### Problem to solve
Repeat each record below exactly, omitting whatever pictures appear in it.

(Source data)
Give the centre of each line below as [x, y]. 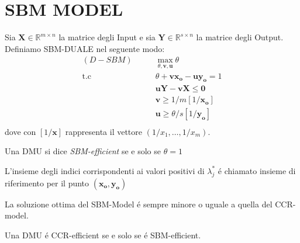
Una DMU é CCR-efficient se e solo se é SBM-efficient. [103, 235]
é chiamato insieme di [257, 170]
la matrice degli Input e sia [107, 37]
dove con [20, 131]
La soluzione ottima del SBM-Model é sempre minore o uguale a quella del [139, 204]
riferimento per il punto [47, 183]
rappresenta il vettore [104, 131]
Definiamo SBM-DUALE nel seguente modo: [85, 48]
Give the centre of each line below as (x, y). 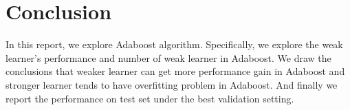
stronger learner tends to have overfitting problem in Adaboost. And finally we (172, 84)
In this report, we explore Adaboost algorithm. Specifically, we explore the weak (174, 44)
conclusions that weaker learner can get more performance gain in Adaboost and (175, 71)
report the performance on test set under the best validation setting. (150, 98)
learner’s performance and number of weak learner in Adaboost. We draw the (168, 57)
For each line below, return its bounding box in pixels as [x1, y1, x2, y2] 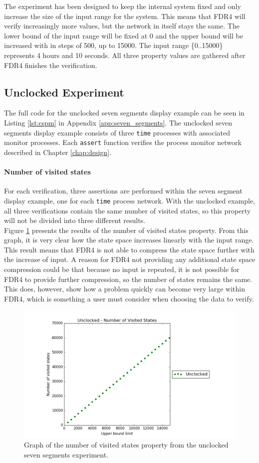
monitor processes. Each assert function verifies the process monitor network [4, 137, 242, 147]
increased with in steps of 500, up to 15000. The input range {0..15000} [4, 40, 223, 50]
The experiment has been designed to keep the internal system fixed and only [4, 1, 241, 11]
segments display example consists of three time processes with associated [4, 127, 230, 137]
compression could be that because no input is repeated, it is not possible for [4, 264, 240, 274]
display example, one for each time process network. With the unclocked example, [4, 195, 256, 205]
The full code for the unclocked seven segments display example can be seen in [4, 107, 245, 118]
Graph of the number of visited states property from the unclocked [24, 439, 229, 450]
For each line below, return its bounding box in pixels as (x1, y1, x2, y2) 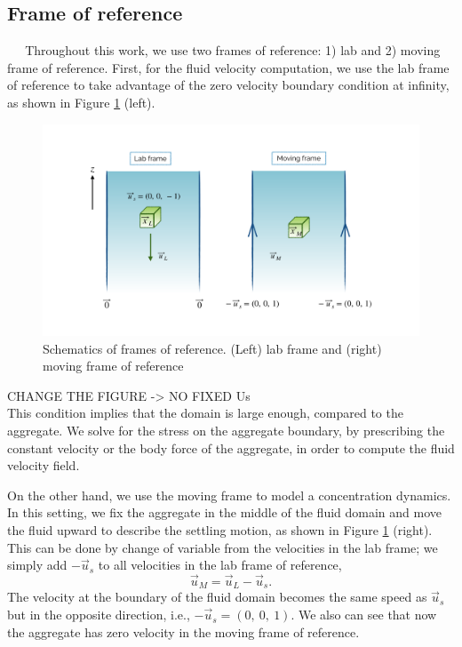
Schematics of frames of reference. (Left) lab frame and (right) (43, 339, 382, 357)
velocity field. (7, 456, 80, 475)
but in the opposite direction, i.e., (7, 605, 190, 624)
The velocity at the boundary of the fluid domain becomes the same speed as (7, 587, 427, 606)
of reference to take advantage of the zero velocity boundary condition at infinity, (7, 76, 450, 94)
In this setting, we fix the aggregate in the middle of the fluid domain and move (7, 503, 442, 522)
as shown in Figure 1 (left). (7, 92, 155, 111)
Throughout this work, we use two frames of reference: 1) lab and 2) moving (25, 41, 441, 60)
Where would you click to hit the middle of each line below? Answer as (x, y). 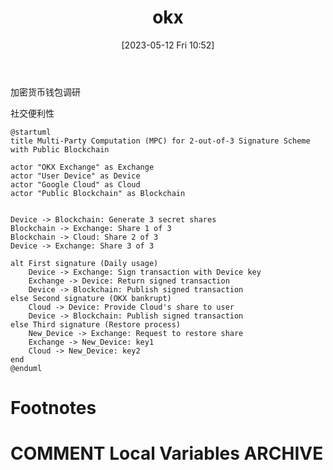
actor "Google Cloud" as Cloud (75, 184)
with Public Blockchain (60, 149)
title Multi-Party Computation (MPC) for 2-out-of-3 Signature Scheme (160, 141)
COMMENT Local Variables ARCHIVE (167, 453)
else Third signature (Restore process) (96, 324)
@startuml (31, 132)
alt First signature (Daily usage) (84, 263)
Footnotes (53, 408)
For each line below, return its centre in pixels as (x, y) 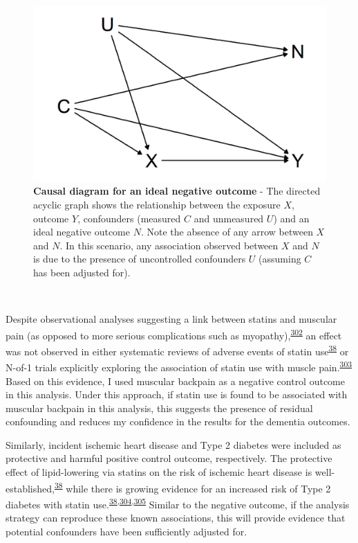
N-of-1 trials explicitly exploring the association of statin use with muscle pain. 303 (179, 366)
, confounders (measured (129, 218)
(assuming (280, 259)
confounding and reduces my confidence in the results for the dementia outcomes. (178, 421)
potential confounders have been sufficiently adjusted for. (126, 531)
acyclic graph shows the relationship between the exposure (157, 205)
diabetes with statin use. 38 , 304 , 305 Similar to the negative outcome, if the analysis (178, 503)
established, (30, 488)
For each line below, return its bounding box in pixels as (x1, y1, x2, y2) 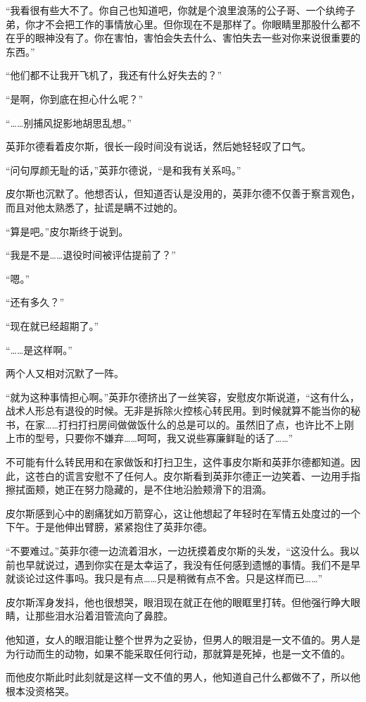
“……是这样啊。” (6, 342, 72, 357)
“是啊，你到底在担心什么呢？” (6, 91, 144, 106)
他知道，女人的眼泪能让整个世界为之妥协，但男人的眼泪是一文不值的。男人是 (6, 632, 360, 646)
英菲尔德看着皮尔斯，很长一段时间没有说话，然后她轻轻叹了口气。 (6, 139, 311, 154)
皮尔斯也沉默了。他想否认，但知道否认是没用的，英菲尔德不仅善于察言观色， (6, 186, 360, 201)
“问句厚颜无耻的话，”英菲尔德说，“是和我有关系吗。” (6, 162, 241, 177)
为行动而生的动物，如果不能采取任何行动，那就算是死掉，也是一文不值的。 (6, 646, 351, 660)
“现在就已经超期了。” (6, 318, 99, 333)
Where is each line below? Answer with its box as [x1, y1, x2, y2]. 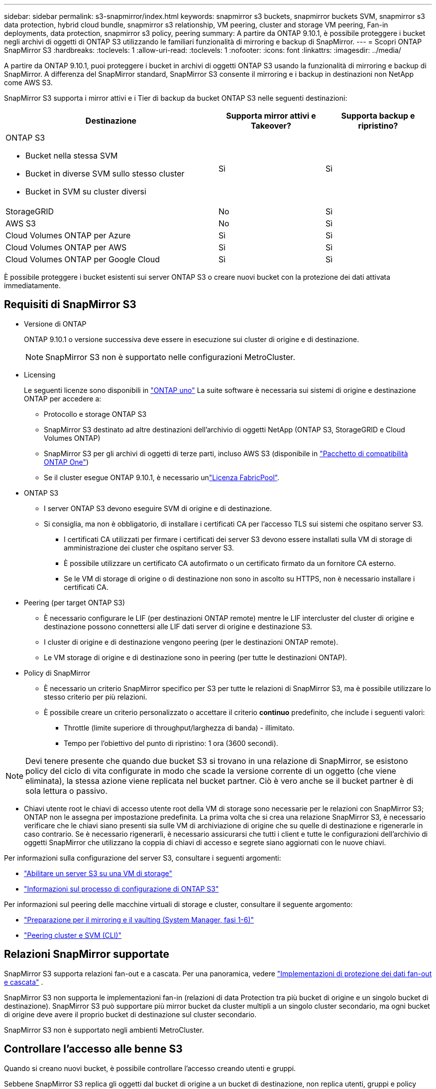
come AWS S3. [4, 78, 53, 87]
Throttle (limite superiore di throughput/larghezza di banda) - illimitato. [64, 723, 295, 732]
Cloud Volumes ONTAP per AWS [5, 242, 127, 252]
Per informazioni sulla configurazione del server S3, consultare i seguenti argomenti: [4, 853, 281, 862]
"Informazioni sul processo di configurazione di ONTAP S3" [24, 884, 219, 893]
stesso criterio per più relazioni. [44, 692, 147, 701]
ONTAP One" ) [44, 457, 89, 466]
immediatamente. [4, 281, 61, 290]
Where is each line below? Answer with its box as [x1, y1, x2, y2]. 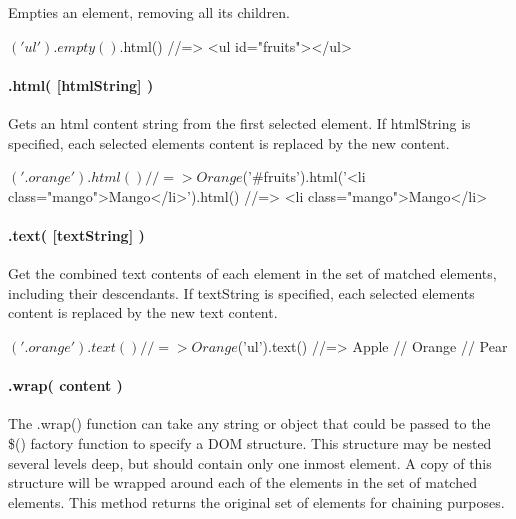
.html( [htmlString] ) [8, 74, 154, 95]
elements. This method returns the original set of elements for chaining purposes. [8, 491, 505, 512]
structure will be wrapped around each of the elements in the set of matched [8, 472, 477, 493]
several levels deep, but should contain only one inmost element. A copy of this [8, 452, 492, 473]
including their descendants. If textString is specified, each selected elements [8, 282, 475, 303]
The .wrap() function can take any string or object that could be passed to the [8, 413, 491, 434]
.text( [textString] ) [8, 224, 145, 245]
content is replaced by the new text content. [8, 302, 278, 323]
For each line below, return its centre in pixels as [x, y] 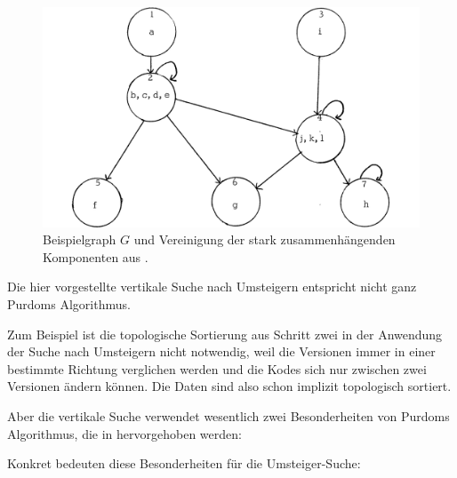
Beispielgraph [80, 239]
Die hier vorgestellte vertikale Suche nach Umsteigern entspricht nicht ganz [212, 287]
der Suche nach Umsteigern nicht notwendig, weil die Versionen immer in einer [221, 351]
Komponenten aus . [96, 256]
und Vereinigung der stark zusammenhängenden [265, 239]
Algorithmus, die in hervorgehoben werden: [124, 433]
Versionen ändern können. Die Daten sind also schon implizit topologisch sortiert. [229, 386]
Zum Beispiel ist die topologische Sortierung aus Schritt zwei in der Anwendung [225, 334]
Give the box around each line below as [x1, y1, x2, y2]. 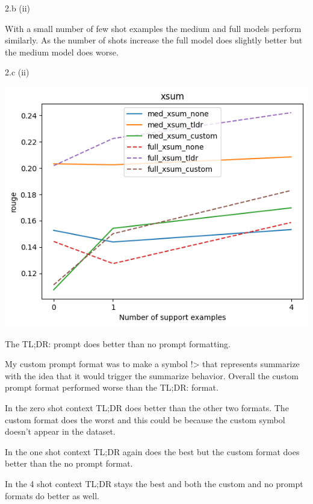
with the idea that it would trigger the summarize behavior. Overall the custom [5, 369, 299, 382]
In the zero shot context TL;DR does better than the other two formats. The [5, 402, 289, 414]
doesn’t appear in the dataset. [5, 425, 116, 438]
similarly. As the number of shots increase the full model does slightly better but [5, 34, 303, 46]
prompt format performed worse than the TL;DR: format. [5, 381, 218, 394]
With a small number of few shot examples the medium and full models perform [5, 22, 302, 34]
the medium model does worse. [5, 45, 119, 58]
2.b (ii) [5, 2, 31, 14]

### Completed exercise
Give the centre of each line below as [x, y]. 
Una DMU é CCR-efficient se e solo se é SBM-efficient. [103, 235]
é chiamato insieme di [257, 170]
la matrice degli Input e sia [107, 37]
dove con [20, 131]
La soluzione ottima del SBM-Model é sempre minore o uguale a quella del [139, 204]
riferimento per il punto [47, 183]
rappresenta il vettore [104, 131]
Definiamo SBM-DUALE nel seguente modo: [85, 48]
Give the centre of each line below as (x, y). 
stronger learner tends to have overfitting problem in Adaboost. And finally we (172, 84)
In this report, we explore Adaboost algorithm. Specifically, we explore the weak (174, 44)
conclusions that weaker learner can get more performance gain in Adaboost and (175, 71)
report the performance on test set under the best validation setting. (150, 98)
learner’s performance and number of weak learner in Adaboost. We draw the (168, 57)
For each line below, return its bounding box in pixels as [x1, y1, x2, y2] 
monitor processes. Each assert function verifies the process monitor network [4, 137, 242, 147]
increased with in steps of 500, up to 15000. The input range {0..15000} [4, 40, 223, 50]
The experiment has been designed to keep the internal system fixed and only [4, 1, 241, 11]
segments display example consists of three time processes with associated [4, 127, 230, 137]
compression could be that because no input is repeated, it is not possible for [4, 264, 240, 274]
display example, one for each time process network. With the unclocked example, [4, 195, 256, 205]
The full code for the unclocked seven segments display example can be seen in [4, 107, 245, 118]
Graph of the number of visited states property from the unclocked [24, 439, 229, 450]
For each line below, return its bounding box in pixels as (x1, y1, x2, y2) 
Schematics of frames of reference. (Left) lab frame and (right) (43, 339, 382, 357)
velocity field. (7, 456, 80, 475)
but in the opposite direction, i.e., (7, 605, 190, 624)
The velocity at the boundary of the fluid domain becomes the same speed as (7, 587, 427, 606)
of reference to take advantage of the zero velocity boundary condition at infinity, (7, 76, 450, 94)
In this setting, we fix the aggregate in the middle of the fluid domain and move (7, 503, 442, 522)
as shown in Figure 1 (left). (7, 92, 155, 111)
Throughout this work, we use two frames of reference: 1) lab and 2) moving (25, 41, 441, 60)
Where would you click to hit the middle of each line below? Answer as (x, y). 
actor "Google Cloud" as Cloud (75, 184)
with Public Blockchain (60, 149)
title Multi-Party Computation (MPC) for 2-out-of-3 Signature Scheme (160, 141)
COMMENT Local Variables ARCHIVE (167, 453)
else Third signature (Restore process) (96, 324)
@startuml (31, 132)
alt First signature (Daily usage) (84, 263)
Footnotes (53, 408)
For each line below, return its centre in pixels as (x, y) 
N-of-1 trials explicitly exploring the association of statin use with muscle pain. 303 (179, 366)
, confounders (measured (129, 218)
(assuming (280, 259)
confounding and reduces my confidence in the results for the dementia outcomes. (178, 421)
potential confounders have been sufficiently adjusted for. (126, 531)
acyclic graph shows the relationship between the exposure (157, 205)
diabetes with statin use. 38 , 304 , 305 Similar to the negative outcome, if the analysis (178, 503)
established, (30, 488)
For each line below, return its bounding box in pixels as (x1, y1, x2, y2) 
“……是这样啊。” (6, 342, 72, 357)
“是啊，你到底在担心什么呢？” (6, 91, 144, 106)
他知道，女人的眼泪能让整个世界为之妥协，但男人的眼泪是一文不值的。男人是 (6, 632, 360, 646)
英菲尔德看着皮尔斯，很长一段时间没有说话，然后她轻轻叹了口气。 (6, 139, 311, 154)
皮尔斯也沉默了。他想否认，但知道否认是没用的，英菲尔德不仅善于察言观色， (6, 186, 360, 201)
“问句厚颜无耻的话，”英菲尔德说，“是和我有关系吗。” (6, 162, 241, 177)
为行动而生的动物，如果不能采取任何行动，那就算是死掉，也是一文不值的。 (6, 646, 351, 660)
“现在就已经超期了。” (6, 318, 99, 333)
Where is each line below? Answer with its box as [x1, y1, x2, y2]. 
come AWS S3. [4, 78, 53, 87]
Throttle (limite superiore di throughput/larghezza di banda) - illimitato. [64, 723, 295, 732]
Cloud Volumes ONTAP per AWS [5, 242, 127, 252]
Per informazioni sulla configurazione del server S3, consultare i seguenti argomenti: [4, 853, 281, 862]
"Informazioni sul processo di configurazione di ONTAP S3" [24, 884, 219, 893]
stesso criterio per più relazioni. [44, 692, 147, 701]
ONTAP One" ) [44, 457, 89, 466]
immediatamente. [4, 281, 61, 290]
Where is each line below? Answer with its box as [x1, y1, x2, y2]. 
.html( [htmlString] ) [8, 74, 154, 95]
elements. This method returns the original set of elements for chaining purposes. [8, 491, 505, 512]
structure will be wrapped around each of the elements in the set of matched [8, 472, 477, 493]
several levels deep, but should contain only one inmost element. A copy of this [8, 452, 492, 473]
including their descendants. If textString is specified, each selected elements [8, 282, 475, 303]
The .wrap() function can take any string or object that could be passed to the [8, 413, 491, 434]
.text( [textString] ) [8, 224, 145, 245]
content is replaced by the new text content. [8, 302, 278, 323]
For each line below, return its centre in pixels as [x, y] 
Beispielgraph [80, 239]
Die hier vorgestellte vertikale Suche nach Umsteigern entspricht nicht ganz [212, 287]
der Suche nach Umsteigern nicht notwendig, weil die Versionen immer in einer [221, 351]
Komponenten aus . [96, 256]
und Vereinigung der stark zusammenhängenden [265, 239]
Algorithmus, die in hervorgehoben werden: [124, 433]
Versionen ändern können. Die Daten sind also schon implizit topologisch sortiert. [229, 386]
Zum Beispiel ist die topologische Sortierung aus Schritt zwei in der Anwendung [225, 334]
Give the box around each line below as [x1, y1, x2, y2]. 
with the idea that it would trigger the summarize behavior. Overall the custom [5, 369, 299, 382]
In the zero shot context TL;DR does better than the other two formats. The [5, 402, 289, 414]
doesn’t appear in the dataset. [5, 425, 116, 438]
similarly. As the number of shots increase the full model does slightly better but [5, 34, 303, 46]
prompt format performed worse than the TL;DR: format. [5, 381, 218, 394]
With a small number of few shot examples the medium and full models perform [5, 22, 302, 34]
the medium model does worse. [5, 45, 119, 58]
2.b (ii) [5, 2, 31, 14]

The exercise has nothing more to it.